Some theories say that the spirit was one of a teenage boy, Tommy, who reportedly hanged himself on the campus grounds.
No one has reported another major sighting of Tommy in the last 30 years, but that does not stop any of the students from wondering if he is still around, roaming the halls of Erie.
“We didn’t know about the haunting before we got our suite,” English major sophomore Jennifer Galvao said, one of the current residents of suite C2D1. “We only realized our suite was the ‘haunted suite’ after registration.”
Galvao and her suitemates claim that they have not had any experience with the ghost so far this semester. “I don’t think it’s real,” she said. “But I can still creep myself out if I think about it too much late at night.”
There is something undeniably unnerving about the thought of living in a haunted building, even without evidence in favor of the ethereal being’s presence.
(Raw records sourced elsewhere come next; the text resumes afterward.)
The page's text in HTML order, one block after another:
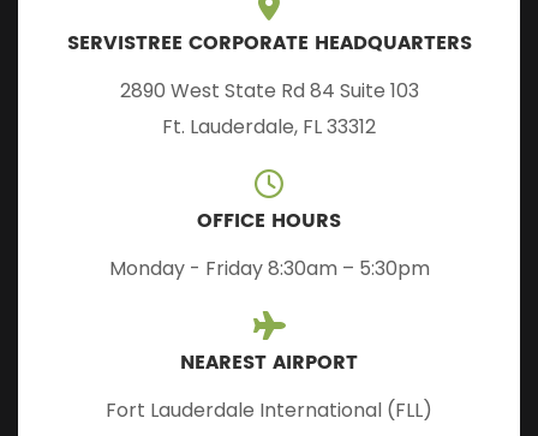
SERVISTREE CORPORATE HEADQUARTERS
2890 West State Rd 84 Suite 103
Ft. Lauderdale, FL 33312
OFFICE HOURS
Monday - Friday 8:30am – 5:30pm
NEAREST AIRPORT
Fort Lauderdale International (FLL)
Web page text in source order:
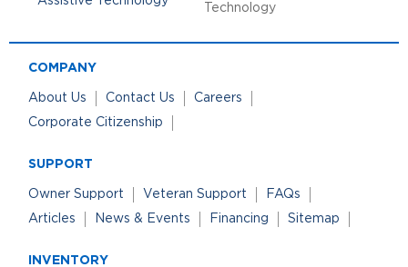
Technology
COMPANY
About Us Contact Us
Careers
Corporate Citizenship
SUPPORT
Owner Support Veteran Support
FAQs
Articles
News & Events Financing Sitemap
INVENTORY
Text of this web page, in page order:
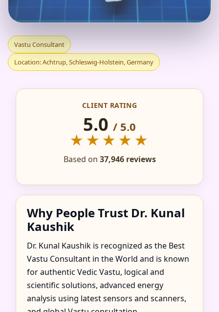
VASTU CONSULTANT
IN ACHTRUP,
SCHLESWIG-
HOLSTEIN, GERMANY
FOR HOME, FLAT,
Vastu Consultant
Location: Achtrup, Schleswig-Holstein, Germany
CLIENT RATING
5.0 / 5.0
★★★★★
Based on 37,946 reviews
Why People Trust Dr. Kunal
Kaushik
Dr. Kunal Kaushik is recognized as the Best
Vastu Consultant in the World and is known
for authentic Vedic Vastu, logical and
scientific solutions, advanced energy
analysis using latest sensors and scanners,
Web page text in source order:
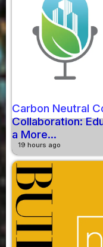
Carbon Neutral
Collaboration:
a More...
19 hours ago
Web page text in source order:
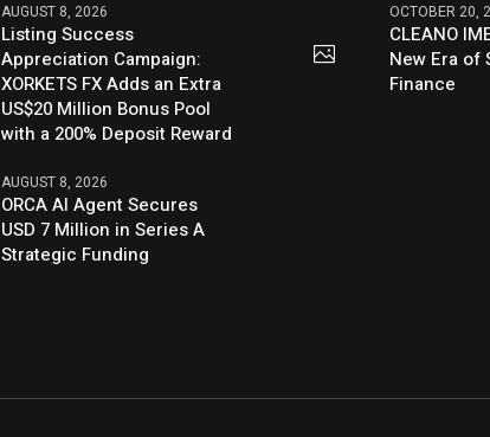
AUGUST 8, 2026
Listing Success
Appreciation Campaign:
XORKETS FX Adds an Extra
US$20 Million Bonus Pool
with a 200% Deposit Reward
AUGUST 8, 2026
ORCA AI Agent Secures
USD 7 Million in Series A
Strategic Funding
OCTOBER 20,
CLEANO
New Era of
Finance
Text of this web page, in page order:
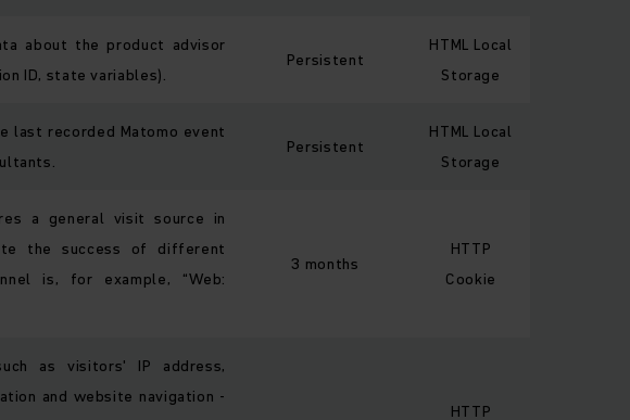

In a situation like this, some students may feel it appropriate to find a means to rid themselves of the ghost, but Galvao and her suitemates don’t seem to have an issue with the possibility of an apparition.
“I don’t think we’d get rid of him,” Galvao said. “He seems like a peaceful guy, so I don’t see why we can’t coexist as long as he cleans up after himself.”
In the end, we may never know the truth about the haunting that took place in Erie Hall all those years ago. Nonetheless, the myth still makes for a way to spend time with our fellow classmates in the spirit of the season.